Again, one has to go back to where the foundation was laid and it was laid at home with a conscious and conscientious effort to be real. You know my greatest and oldest friend is Zubin Mehta. His father was a violinist who threw him and his brother into the orchestra, planned to give Zubin the best possible musical education. So the whole family moved to Vienna and then to America, and the rest is history. So, a lot starts in the home.
All the greats of the last 100 years, Barenboim, for example, who is a phenomenon, Horowitz, Toscanini…they are all unique, but they all stem from the value system, and that value system is the score. If you start fooling around with that value system, you are finished. The capacity and ability of a person is how hard and honest they are with their own being.
For the future, I hope to build more institutes, to give institutes the ability to build on what they have already. And that requires money. And if I can help with that to raise the ante, it would be to contribute. There are still extraordinary amounts of money that are not being dedicated to the non-profit areas, not just music, but ballet, museums, languages, art schools. I hope that I can continue working in my own way to establish a better place for the generations to come.

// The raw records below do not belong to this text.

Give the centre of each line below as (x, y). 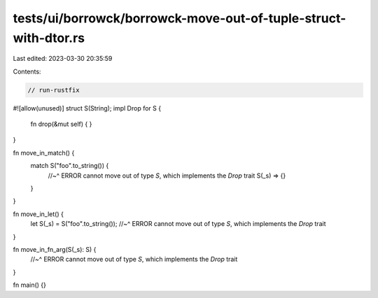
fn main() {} (30, 285)
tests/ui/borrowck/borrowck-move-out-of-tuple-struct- (180, 18)
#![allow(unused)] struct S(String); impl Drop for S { (87, 108)
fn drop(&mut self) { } (61, 124)
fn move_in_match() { (44, 152)
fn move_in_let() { (38, 214)
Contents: (27, 71)
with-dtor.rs (49, 38)
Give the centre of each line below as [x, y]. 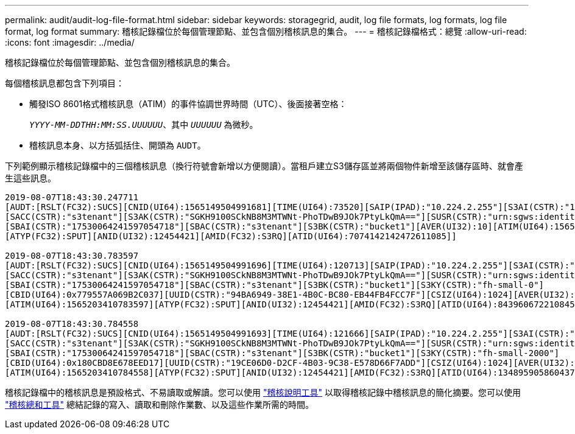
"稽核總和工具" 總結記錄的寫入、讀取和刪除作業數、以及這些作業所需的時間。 [159, 404]
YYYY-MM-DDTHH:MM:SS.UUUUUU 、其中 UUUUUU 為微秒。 [144, 124]
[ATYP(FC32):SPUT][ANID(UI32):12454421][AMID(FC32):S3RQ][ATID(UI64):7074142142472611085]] [231, 236]
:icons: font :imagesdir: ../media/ [70, 42]
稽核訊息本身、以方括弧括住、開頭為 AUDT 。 [118, 145]
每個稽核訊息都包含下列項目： [65, 83]
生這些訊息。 [30, 178]
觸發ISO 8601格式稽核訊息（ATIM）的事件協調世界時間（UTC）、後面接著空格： [188, 104]
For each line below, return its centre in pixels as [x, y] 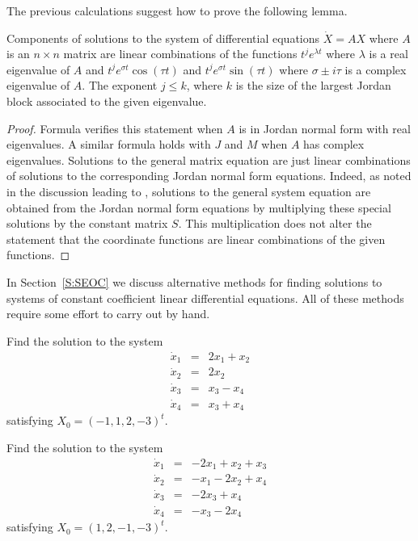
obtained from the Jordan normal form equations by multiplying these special [199, 207]
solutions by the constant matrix [87, 223]
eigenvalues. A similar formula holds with [109, 144]
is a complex [376, 69]
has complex [334, 144]
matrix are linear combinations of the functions [180, 54]
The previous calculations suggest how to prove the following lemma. [177, 10]
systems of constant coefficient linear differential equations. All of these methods [205, 298]
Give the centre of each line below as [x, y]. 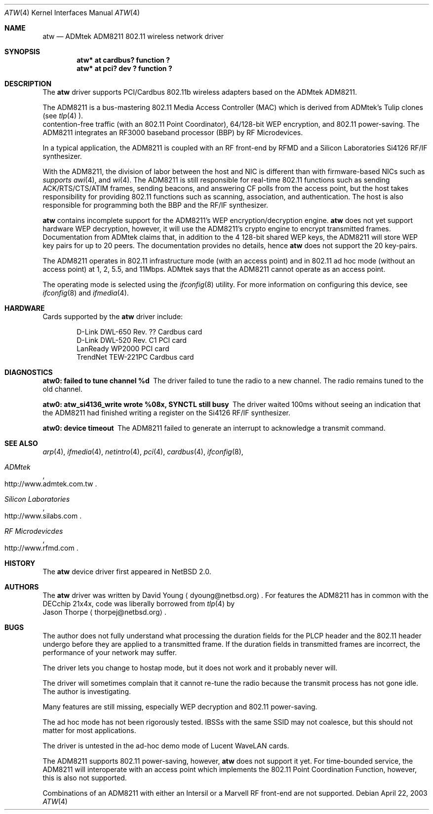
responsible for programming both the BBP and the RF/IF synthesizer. [156, 205]
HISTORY [20, 563]
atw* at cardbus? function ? [123, 60]
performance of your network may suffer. [110, 652]
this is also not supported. [85, 778]
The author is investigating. [87, 691]
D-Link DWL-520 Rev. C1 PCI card [132, 340]
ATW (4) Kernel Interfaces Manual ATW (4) [72, 13]
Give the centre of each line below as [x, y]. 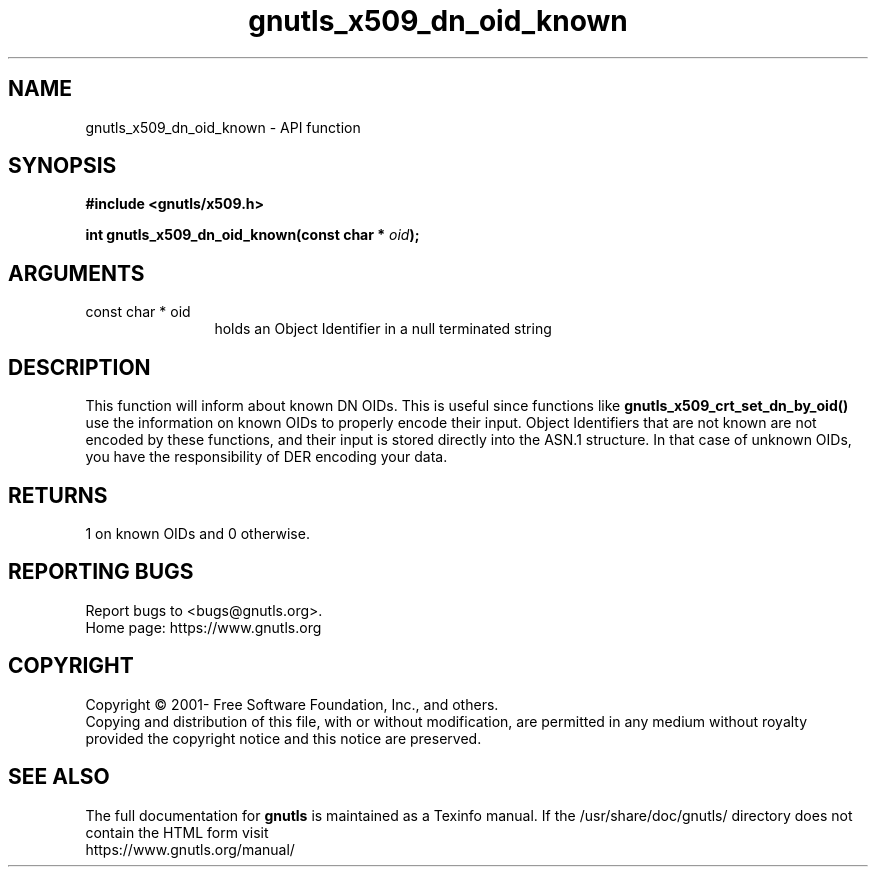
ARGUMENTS [76, 273]
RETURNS [58, 495]
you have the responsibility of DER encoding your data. [266, 457]
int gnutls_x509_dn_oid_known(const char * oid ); [252, 235]
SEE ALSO [59, 777]
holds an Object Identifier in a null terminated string [383, 329]
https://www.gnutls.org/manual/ [190, 849]
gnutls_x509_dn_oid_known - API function [223, 127]
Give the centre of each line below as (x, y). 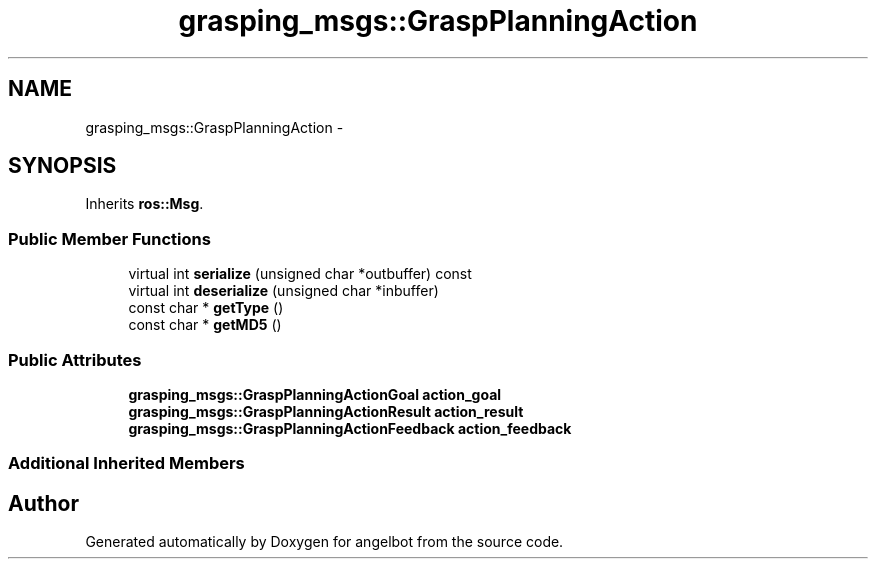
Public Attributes (75, 359)
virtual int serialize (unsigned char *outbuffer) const (300, 274)
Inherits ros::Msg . (144, 204)
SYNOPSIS (62, 166)
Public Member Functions (109, 238)
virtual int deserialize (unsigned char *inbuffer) (283, 291)
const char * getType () (206, 308)
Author (43, 503)
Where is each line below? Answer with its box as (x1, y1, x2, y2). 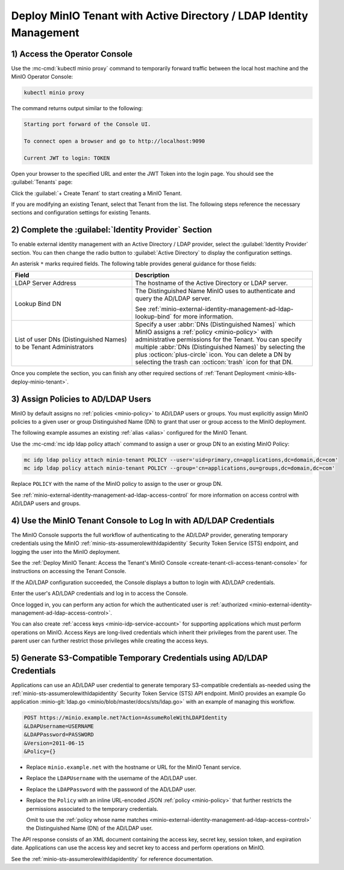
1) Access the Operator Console (11, 49, 133, 59)
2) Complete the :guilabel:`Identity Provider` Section (11, 225, 212, 235)
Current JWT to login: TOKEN (23, 154, 110, 161)
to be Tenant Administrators (14, 343, 94, 352)
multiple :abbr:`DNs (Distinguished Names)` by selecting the (135, 343, 305, 352)
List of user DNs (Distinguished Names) (14, 335, 127, 344)
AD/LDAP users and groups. (11, 500, 81, 507)
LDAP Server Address (14, 279, 77, 287)
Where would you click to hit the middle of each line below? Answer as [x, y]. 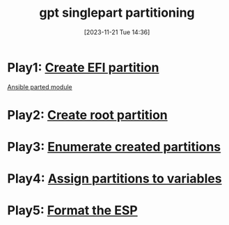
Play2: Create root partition [88, 115]
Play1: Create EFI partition [83, 67]
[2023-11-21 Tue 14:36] [117, 32]
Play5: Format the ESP [72, 211]
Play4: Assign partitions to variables [114, 179]
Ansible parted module [40, 87]
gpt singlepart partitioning [117, 13]
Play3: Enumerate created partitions [114, 147]
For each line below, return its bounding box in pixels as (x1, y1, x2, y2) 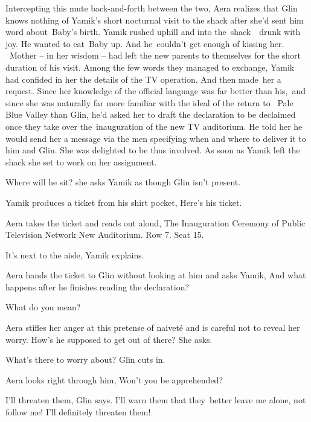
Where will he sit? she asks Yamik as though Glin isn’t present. (5, 176, 241, 188)
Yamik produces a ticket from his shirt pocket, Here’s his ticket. (5, 196, 242, 208)
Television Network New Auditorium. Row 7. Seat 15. (5, 228, 204, 241)
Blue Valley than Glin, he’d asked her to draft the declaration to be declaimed (5, 108, 296, 121)
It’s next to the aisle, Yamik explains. (5, 248, 144, 261)
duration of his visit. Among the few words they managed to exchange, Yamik (5, 60, 295, 73)
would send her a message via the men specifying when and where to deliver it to (5, 132, 306, 144)
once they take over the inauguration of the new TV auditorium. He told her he (5, 120, 303, 132)
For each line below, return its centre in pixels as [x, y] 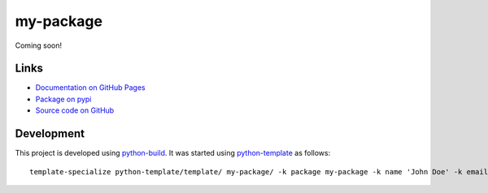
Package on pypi [63, 99]
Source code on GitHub [75, 110]
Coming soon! [39, 45]
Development [50, 134]
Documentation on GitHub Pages [90, 88]
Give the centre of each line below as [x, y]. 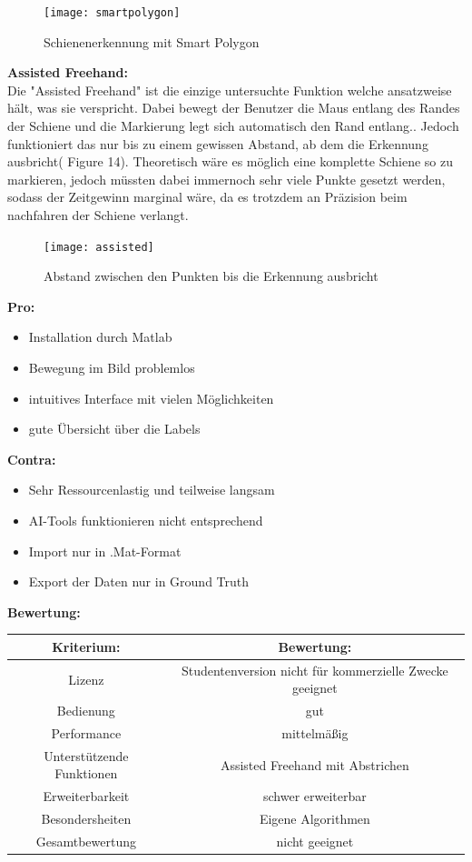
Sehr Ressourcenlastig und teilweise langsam [152, 490]
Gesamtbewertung [86, 841]
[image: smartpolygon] [112, 13]
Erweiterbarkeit [86, 796]
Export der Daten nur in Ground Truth [139, 581]
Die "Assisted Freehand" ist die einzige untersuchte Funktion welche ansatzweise [230, 90]
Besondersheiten [86, 819]
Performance [86, 733]
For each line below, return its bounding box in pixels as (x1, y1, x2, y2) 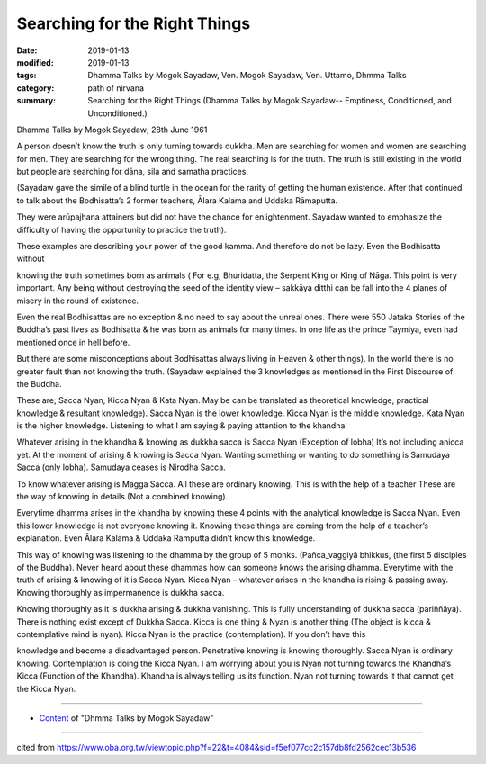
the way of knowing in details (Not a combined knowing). (16, 491, 229, 502)
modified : (16, 57, 54, 67)
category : (16, 82, 55, 94)
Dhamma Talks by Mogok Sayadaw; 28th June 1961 (16, 124, 208, 135)
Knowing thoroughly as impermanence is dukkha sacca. (16, 587, 225, 598)
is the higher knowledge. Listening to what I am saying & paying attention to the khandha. (16, 420, 348, 431)
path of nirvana (87, 82, 144, 94)
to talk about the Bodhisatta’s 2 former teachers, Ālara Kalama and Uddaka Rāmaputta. (16, 194, 338, 206)
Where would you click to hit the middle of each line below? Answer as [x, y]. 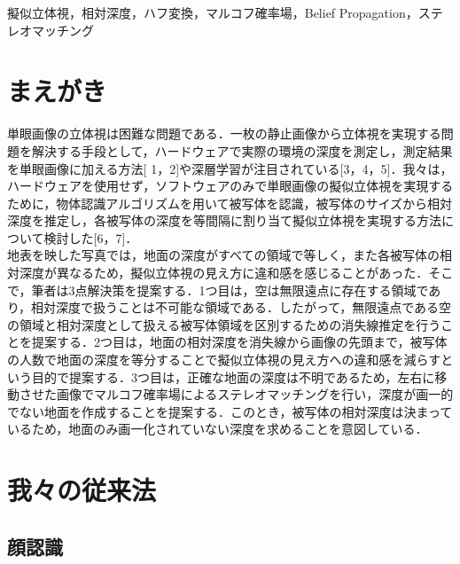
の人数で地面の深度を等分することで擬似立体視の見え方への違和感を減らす [224, 360]
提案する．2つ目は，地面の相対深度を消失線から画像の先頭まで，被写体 [239, 342]
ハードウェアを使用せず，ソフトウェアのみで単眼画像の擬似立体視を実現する [230, 186]
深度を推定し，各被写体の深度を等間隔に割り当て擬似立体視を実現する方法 [224, 220]
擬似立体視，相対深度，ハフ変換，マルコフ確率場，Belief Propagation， [213, 12]
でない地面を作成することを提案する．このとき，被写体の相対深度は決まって [230, 411]
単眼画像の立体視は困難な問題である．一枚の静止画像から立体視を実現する [224, 133]
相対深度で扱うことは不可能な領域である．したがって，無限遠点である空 [242, 307]
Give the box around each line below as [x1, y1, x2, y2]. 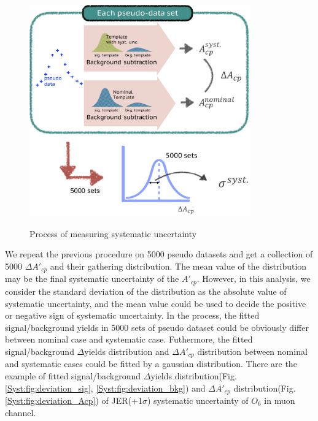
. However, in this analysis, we [196, 272, 311, 285]
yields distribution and [84, 344, 169, 357]
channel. [5, 406, 36, 419]
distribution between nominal [197, 344, 308, 357]
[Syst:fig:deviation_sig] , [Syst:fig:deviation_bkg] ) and [5, 381, 206, 394]
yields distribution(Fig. [150, 369, 237, 382]
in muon [264, 394, 295, 406]
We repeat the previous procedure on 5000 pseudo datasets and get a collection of [5, 248, 313, 260]
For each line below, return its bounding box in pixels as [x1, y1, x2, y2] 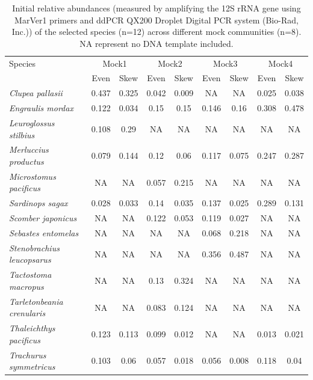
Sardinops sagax [9, 197, 68, 209]
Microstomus [9, 170, 56, 182]
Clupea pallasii [9, 87, 63, 99]
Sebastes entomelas [9, 227, 79, 239]
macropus [9, 280, 44, 292]
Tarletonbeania [9, 295, 63, 307]
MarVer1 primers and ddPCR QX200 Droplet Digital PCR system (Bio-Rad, [14, 13, 299, 26]
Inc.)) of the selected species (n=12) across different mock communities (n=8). [11, 25, 302, 38]
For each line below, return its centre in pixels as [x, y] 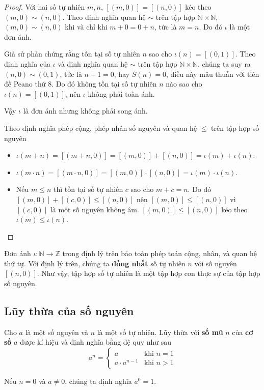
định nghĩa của [28, 63]
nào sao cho [184, 84]
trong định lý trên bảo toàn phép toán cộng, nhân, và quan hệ [160, 253]
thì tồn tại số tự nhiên [88, 189]
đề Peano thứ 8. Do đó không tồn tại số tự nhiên [81, 84]
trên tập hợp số [235, 128]
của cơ [243, 332]
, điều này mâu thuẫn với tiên [213, 74]
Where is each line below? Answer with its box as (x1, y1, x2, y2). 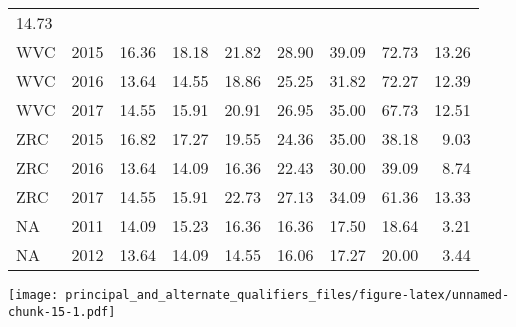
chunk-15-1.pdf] (8, 304, 116, 319)
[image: (8, 288, 59, 302)
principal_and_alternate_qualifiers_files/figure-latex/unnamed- (65, 288, 510, 302)
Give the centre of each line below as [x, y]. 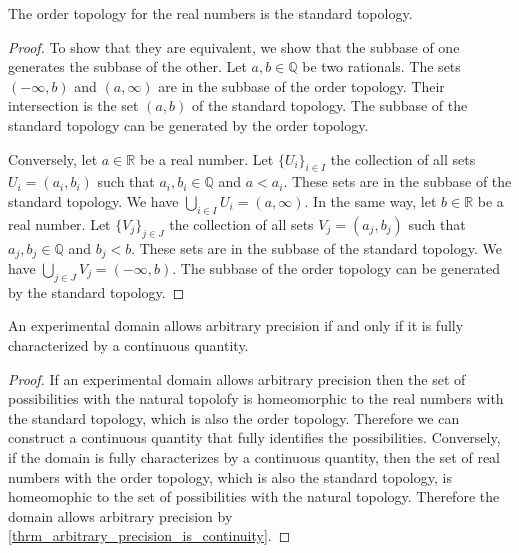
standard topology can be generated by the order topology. [188, 124]
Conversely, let [53, 158]
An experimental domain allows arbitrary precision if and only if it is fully [236, 325]
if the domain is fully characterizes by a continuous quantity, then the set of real [254, 456]
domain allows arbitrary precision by [120, 515]
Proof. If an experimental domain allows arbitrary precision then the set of [237, 378]
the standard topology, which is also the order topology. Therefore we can [234, 417]
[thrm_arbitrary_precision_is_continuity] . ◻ [149, 535]
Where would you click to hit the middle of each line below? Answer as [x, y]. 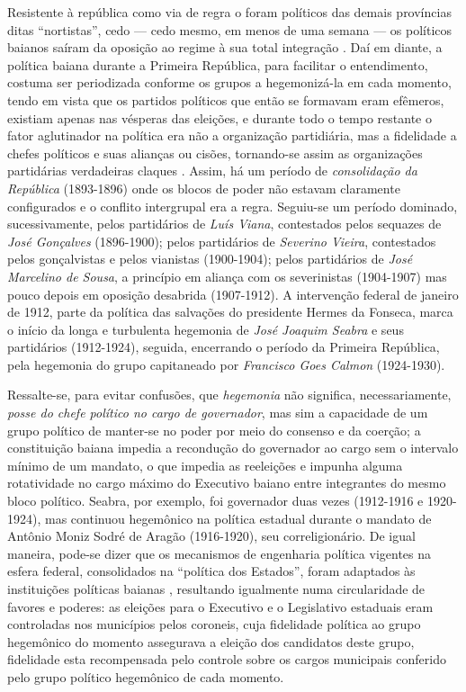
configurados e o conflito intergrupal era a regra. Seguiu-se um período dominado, [233, 206]
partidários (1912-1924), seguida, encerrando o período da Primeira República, [224, 347]
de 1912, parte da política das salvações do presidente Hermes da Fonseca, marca [230, 312]
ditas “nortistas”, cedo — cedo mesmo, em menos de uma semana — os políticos [230, 29]
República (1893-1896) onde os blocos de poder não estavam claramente [204, 188]
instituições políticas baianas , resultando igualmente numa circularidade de [216, 589]
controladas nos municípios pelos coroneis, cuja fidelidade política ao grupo [214, 624]
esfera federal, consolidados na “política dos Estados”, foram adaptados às [211, 571]
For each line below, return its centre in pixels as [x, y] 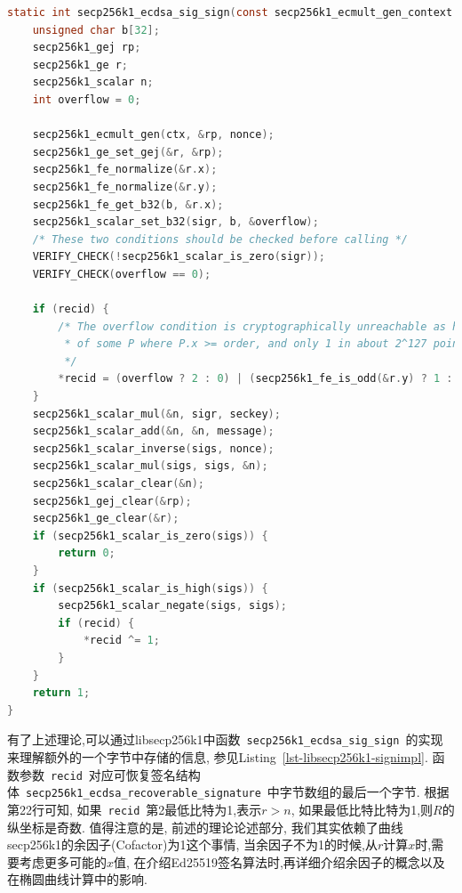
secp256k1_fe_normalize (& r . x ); [125, 170]
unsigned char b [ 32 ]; [96, 30]
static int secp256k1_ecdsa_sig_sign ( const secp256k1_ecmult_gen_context [230, 12]
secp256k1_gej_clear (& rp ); [112, 501]
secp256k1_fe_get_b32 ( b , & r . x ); [128, 204]
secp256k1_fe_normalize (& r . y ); [125, 187]
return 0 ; [87, 553]
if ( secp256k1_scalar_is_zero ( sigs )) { [150, 536]
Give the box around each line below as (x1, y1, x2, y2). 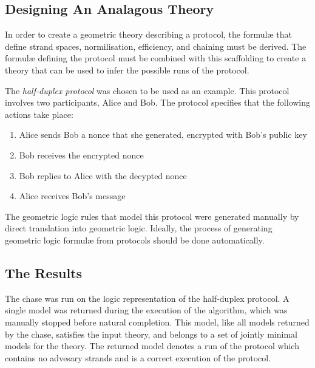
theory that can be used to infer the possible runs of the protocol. (5, 63, 249, 76)
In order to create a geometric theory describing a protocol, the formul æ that (5, 28, 292, 41)
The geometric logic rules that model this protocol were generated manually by (5, 210, 299, 222)
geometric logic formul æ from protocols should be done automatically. (5, 233, 265, 246)
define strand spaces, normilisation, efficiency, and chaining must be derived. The (5, 39, 307, 52)
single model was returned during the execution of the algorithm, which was (5, 304, 288, 316)
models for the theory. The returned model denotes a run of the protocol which (5, 339, 299, 352)
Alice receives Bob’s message (19, 189, 126, 202)
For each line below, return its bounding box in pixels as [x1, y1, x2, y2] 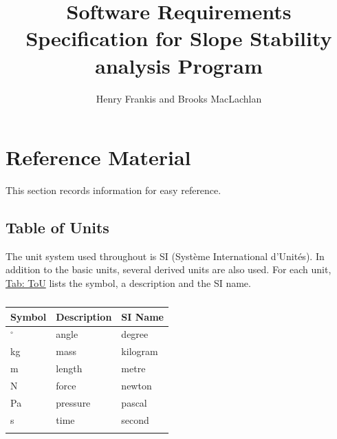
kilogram [121, 344, 158, 358]
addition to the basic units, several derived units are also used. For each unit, [6, 262, 331, 277]
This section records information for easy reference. [6, 183, 221, 197]
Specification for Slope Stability [25, 24, 332, 52]
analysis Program [95, 51, 263, 79]
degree [121, 327, 149, 341]
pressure [56, 395, 91, 409]
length [56, 361, 83, 376]
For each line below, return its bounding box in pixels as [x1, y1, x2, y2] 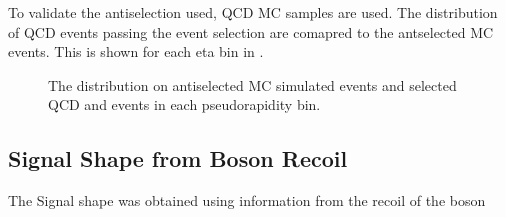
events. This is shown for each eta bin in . [8, 41, 264, 62]
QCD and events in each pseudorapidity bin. [48, 94, 321, 115]
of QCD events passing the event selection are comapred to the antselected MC [8, 21, 494, 42]
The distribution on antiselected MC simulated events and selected [48, 74, 457, 95]
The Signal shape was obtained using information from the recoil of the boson [8, 190, 486, 211]
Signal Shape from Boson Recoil [8, 143, 348, 174]
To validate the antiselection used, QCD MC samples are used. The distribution [8, 2, 498, 22]

On performing in India, Indian audiences and India in general
Audiences are all the same. If you play well, and with a beautiful sound, they love it. Because audiences are very smart, keen: they may not know how or why it’s happening, but they know if it is good. (He performed in Mumbai in 2016 with the Israel Philharmonic Orchestra conducted by Zubin Mehta). I haven’t been to other parts of India, but I hope to do that without going to play. I just want to go and see places. If you saw what I wear, you’ll say I am an Indian, because that’s all I have now! All those wonderful shirts from Mumbai. I love the food, I always have. Zubin and Zarin are my family and in Los Angeles I would go over to eat the curry made in their home.
The heart and soul of a country comes from their art forms and how to behave with each other. And Gandhi—he was a miracle. He showed us the way.